Techniques and forms which have remained unchanged from ancient times to the present survive in many examples of folk art, showing both the strength and conservative character of the Cyprus culture.

Along with its artistic importance, during the Ottoman period, fork art also played a crucial national and social role.  It made the hard years under the Ottoman yolk easier to bear and kept the traditions of the Greek Cypriots alive, ensuring the preservation of a way of life and resistance to foreign occupation and thus ensuring the survival of the Greek identity.  

A critical period for Cyprus folk art came towards the end of the 19th Century with the advent of the British in 1878.  Manufactured goods began to be imported and gradually replaced local handicrafts.

Modernization came to the towns and eventually, around the middle of the 20th century to the villages, bringing about the decline of folk art and pre-industrial technology.  The Turkish invasion in 1974 and the occupation of a large part of the island destroyed priceless works of art, as well as other treasures of Cyprus' cultural heritage.  These were mainly family heirlooms which had been handed down from generation to generation in most houses in the area now occupied by the Turkish army, from the Karpass to Kyrenia and from Morphou to the Mesaoria plain which were important centres of folk art in Cyprus.

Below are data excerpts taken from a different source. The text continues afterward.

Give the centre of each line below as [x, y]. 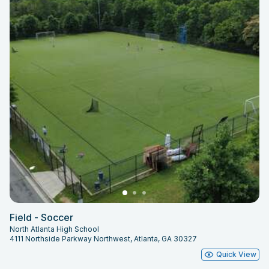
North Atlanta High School [54, 229]
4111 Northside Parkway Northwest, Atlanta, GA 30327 [103, 238]
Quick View [236, 254]
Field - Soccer [41, 217]

The various collections of folk art in the area under the control of the Cyprus Government are therefore unique examples of the island's cultural heritage which have not been capitalized as they should.

The largest and most important collection of Cyprus folk art can be found in the Cyprus Fold Art Museum in Nicosia, set up in 1937.  The collection belongs to the society of Cypriot Studies and was put together by a group of pioneering Cypriot academics. 

The historic building in which the Cyprus Folk Art Museum is housed was formerly the Archbishopship until 1960.  The oldest building on the ground floor was part of a Gothic monastery of the 15th Century with subsequent additions over the centuries.

The collection of the Cyprus Folk Art Museum includes select and representative examples of woven textiles, embroidery, costumes, wood carving, basketry, folk painting, miniatures and other articles from other branches of folk art from the whole of the island. The importance of this collection today is even greater because many of the ideas come from the occupied areas of Cyprus.